Clustering

Use

Clustering allows you to save sorted data records in the fact table of an InfoCube. Data records with the same dimension keys are saved in the same extents (related database storage unit). This means that same data records are not spread across a large memory area and thereby reduces the number of extents that the system has to read when it accesses tables. This greatly accelerates read, write and delete access to the fact table.

Prerequisites

Currently the function is only supported by the database platform IBM DB2 for Linux, UNIX, and Windows. You can use partitioning to improve the performance of other databases. For more information, see Partitioning.

Features

Two types of clustering are available: Index clustering and multidimensional clustering (MDC).

Index Clustering

Index clustering organizes the data records of a fact table according to the sort sequence of an index. Organization is linear and corresponds to the values of the index field.

If a data record cannot be inserted in accordance with the sort sequence because the relevant extent is already full, the data record is inserted into an empty extent at the end of the table. For this reason, the system cannot guarantee that the sort sequence is always correct, particularly if you perform many insert and delete operations. Reorganizing the table restores the sort sequence and frees up memory space that is no longer required.

The clustering index of an F fact table is, by default, the secondary index in the time dimension. The clustering index of an E fact table is, by default, the acting primary index (P index).

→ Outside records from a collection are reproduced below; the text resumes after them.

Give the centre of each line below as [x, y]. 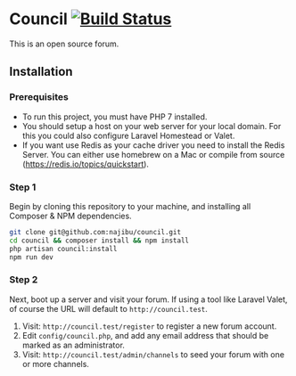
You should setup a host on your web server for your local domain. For [152, 126]
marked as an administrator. [73, 345]
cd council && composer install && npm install [99, 241]
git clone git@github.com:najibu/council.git [95, 232]
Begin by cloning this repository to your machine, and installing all [130, 206]
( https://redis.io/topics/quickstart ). [86, 164]
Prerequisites [39, 97]
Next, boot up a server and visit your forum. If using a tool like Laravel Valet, [148, 299]
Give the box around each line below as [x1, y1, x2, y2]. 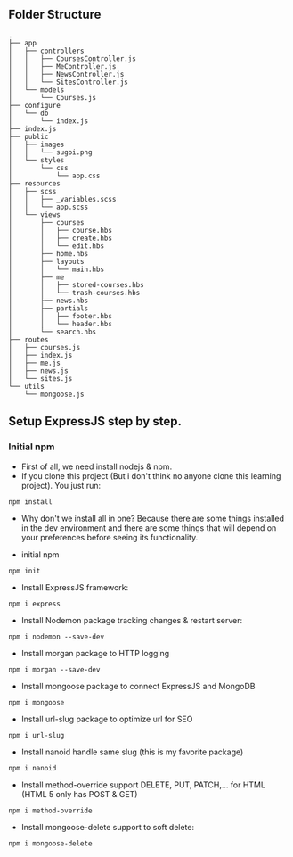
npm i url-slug [8, 730, 65, 739]
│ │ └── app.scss [8, 202, 89, 211]
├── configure [8, 101, 61, 110]
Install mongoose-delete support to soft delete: [20, 821, 195, 832]
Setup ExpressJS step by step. [8, 414, 182, 429]
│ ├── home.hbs [8, 249, 89, 258]
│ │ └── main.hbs [8, 265, 104, 274]
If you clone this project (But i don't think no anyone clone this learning [20, 470, 281, 481]
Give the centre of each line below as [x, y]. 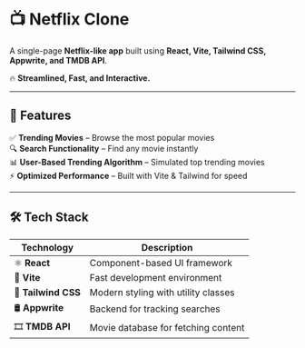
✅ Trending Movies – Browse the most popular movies [112, 137]
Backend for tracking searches [155, 309]
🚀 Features [40, 116]
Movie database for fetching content [167, 328]
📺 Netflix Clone [69, 20]
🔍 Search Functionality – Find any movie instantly [104, 148]
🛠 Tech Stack [49, 218]
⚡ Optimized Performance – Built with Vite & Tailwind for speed [128, 175]
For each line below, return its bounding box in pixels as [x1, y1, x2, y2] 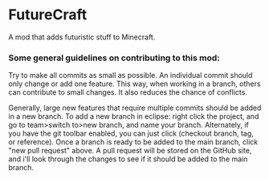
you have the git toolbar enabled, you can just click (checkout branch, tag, [8, 128, 255, 138]
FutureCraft [8, 6, 88, 24]
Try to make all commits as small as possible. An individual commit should [8, 71, 253, 80]
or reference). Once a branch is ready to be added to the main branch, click [8, 137, 259, 147]
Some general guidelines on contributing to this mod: [8, 52, 220, 63]
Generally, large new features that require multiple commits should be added [8, 103, 262, 113]
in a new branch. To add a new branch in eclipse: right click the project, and [8, 112, 259, 121]
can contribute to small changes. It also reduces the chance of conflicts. [8, 87, 247, 97]
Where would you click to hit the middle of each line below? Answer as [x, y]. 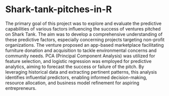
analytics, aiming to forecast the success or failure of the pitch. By [75, 67]
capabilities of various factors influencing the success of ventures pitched [83, 28]
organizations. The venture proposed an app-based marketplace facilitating [84, 45]
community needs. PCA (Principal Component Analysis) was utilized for [80, 56]
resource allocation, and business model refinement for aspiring [72, 83]
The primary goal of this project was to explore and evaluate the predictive [83, 23]
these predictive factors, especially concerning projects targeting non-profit [85, 40]
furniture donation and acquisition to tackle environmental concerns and [81, 50]
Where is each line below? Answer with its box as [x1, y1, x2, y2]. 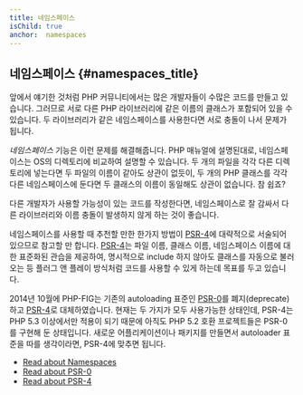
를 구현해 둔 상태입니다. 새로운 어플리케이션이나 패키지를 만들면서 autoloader [9, 327, 281, 338]
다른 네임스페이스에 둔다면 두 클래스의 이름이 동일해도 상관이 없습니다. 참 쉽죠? [9, 178, 287, 190]
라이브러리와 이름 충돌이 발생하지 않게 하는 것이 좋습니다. [18, 209, 220, 220]
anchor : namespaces [9, 30, 88, 39]
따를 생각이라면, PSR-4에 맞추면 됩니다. [25, 339, 166, 350]
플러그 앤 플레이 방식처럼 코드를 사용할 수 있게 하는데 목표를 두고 [35, 263, 262, 274]
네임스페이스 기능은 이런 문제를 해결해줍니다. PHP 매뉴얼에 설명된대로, [9, 145, 258, 156]
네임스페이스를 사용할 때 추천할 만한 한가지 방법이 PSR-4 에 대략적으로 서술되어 [9, 228, 288, 240]
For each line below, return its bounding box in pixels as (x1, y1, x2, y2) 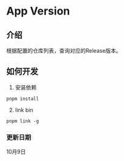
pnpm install (6, 96, 39, 102)
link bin (15, 106, 33, 113)
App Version (6, 4, 70, 18)
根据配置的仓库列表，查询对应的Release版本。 (6, 47, 122, 54)
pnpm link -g (6, 118, 39, 124)
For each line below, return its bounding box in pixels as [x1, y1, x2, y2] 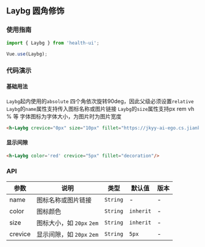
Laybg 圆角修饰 [6, 5, 65, 16]
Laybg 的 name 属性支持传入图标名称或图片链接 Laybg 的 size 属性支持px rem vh [6, 105, 195, 112]
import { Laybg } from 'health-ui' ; [6, 40, 99, 46]
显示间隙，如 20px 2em [36, 230, 99, 238]
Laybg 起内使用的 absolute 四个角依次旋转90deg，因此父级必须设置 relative [6, 97, 194, 105]
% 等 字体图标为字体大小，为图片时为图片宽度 [6, 112, 122, 120]
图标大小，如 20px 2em [36, 218, 99, 227]
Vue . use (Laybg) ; [6, 51, 48, 57]
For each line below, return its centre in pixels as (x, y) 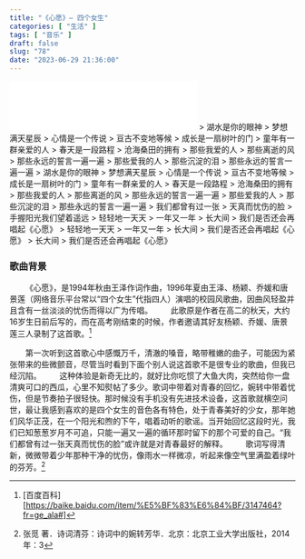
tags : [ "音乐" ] (41, 35)
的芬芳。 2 (28, 466)
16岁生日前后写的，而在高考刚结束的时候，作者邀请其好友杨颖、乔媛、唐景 (149, 322)
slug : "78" (30, 52)
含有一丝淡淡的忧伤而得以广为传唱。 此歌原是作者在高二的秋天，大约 (153, 311)
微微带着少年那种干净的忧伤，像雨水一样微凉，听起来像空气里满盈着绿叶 (160, 454)
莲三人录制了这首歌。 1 (51, 333)
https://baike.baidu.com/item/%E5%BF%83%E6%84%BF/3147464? (154, 504)

As of release SAP NetWeaver BW 2.0, index clustering is standard for all InfoCubes and aggregates.

Multidimensional Clustering (MDC)

Multidimensional clustering organizes the data records of a fact table in accordance with one or more fields that you define freely. The selected fields are also marked as MDC dimensions. Only data records that have the same values in the MDC dimensions are saved in an extent. In the context of MDC, an extent is called a block. The system can always guarantee that the sort sequence is correct. Reorganizing the table is not necessary, even with many insert and delete operations.

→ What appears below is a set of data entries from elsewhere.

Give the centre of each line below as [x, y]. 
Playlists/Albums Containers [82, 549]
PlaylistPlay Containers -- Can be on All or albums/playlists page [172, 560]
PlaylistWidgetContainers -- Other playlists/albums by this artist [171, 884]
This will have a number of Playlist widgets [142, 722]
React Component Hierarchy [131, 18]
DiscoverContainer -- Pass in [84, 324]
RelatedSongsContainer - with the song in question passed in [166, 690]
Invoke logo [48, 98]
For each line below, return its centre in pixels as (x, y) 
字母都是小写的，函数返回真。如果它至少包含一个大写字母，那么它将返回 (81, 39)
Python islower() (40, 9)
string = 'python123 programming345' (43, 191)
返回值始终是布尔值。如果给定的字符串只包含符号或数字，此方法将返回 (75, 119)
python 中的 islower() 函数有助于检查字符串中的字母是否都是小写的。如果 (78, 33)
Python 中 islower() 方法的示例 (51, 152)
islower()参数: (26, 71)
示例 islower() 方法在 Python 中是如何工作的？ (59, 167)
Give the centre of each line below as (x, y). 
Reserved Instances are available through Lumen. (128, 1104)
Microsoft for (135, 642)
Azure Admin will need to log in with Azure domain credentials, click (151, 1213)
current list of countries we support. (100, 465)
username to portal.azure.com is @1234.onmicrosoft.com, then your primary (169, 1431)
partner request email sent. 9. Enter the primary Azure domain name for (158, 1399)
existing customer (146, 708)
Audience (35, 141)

Block indexes from within the database, instead of the default secondary indexes, are created for the selected fields. Block indexes link to extents instead of data record numbers and are therefore much smaller. They save memory space and the system can search through them more quickly. This accelerates table requests that are restricted to these fields.

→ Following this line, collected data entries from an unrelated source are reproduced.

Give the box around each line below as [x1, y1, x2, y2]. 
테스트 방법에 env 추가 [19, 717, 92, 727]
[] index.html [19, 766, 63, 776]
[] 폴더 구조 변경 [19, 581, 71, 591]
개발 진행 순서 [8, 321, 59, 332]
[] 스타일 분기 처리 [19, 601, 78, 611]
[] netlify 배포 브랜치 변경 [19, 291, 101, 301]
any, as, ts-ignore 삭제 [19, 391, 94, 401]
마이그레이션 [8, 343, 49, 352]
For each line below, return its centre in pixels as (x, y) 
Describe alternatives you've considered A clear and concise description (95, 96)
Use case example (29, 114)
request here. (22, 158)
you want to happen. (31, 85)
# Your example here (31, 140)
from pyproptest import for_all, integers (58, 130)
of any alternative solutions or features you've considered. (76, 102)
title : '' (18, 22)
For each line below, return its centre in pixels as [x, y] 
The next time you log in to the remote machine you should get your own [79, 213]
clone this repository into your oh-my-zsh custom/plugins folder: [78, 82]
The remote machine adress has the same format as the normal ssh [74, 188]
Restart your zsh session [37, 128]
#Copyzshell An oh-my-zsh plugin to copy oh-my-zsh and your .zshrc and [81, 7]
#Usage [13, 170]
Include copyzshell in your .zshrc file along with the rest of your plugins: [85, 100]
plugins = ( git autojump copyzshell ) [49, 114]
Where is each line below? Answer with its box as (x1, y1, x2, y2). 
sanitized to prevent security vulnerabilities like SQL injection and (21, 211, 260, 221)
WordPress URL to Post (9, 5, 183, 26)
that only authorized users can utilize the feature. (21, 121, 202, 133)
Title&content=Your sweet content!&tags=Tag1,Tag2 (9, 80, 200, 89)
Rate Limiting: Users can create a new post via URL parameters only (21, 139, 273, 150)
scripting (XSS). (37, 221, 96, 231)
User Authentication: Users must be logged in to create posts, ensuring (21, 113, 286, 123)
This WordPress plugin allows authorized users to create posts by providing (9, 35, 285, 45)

You can select the key fields of the time dimension or any customer-defined dimensions of an InfoCube as an MDC dimension. You cannot select the key field of the package dimension; it is automatically added to the MDC dimensions in the F fact table.

You can also select a time characteristic instead of the time dimension. In this case, the fact table has an extra field. This contains the SID values of the time characteristic. Currently only the time characteristics Calendar Month (0CALMONTH) and Fiscal Year/Period (0FISCPER) are supported. The time characteristic must be contained in the InfoCube. If you select the Fiscal Year/Period (0FISCPER) characteristic, a constant must be set for the Fiscal Year Variant (0FISCVARNT) characteristic.

Clustering is applied to all the aggregates of the InfoCube. If an aggregate does not contain an MDC dimension of the InfoCube, or if all the InfoObjects of an MDC dimension are created as line item dimensions in the aggregate, the aggregates are clustered using the remaining MDC dimensions. Index clustering is used for the aggregate if the aggregate does not contain any MDC dimensions of the InfoCube, or if it only contains MDC dimensions.

Multidimensional clustering was introduced in Release SAP NetWeaver 7.0 and can be set up separately for each InfoCube.

For procedures, see Definition of Clustering.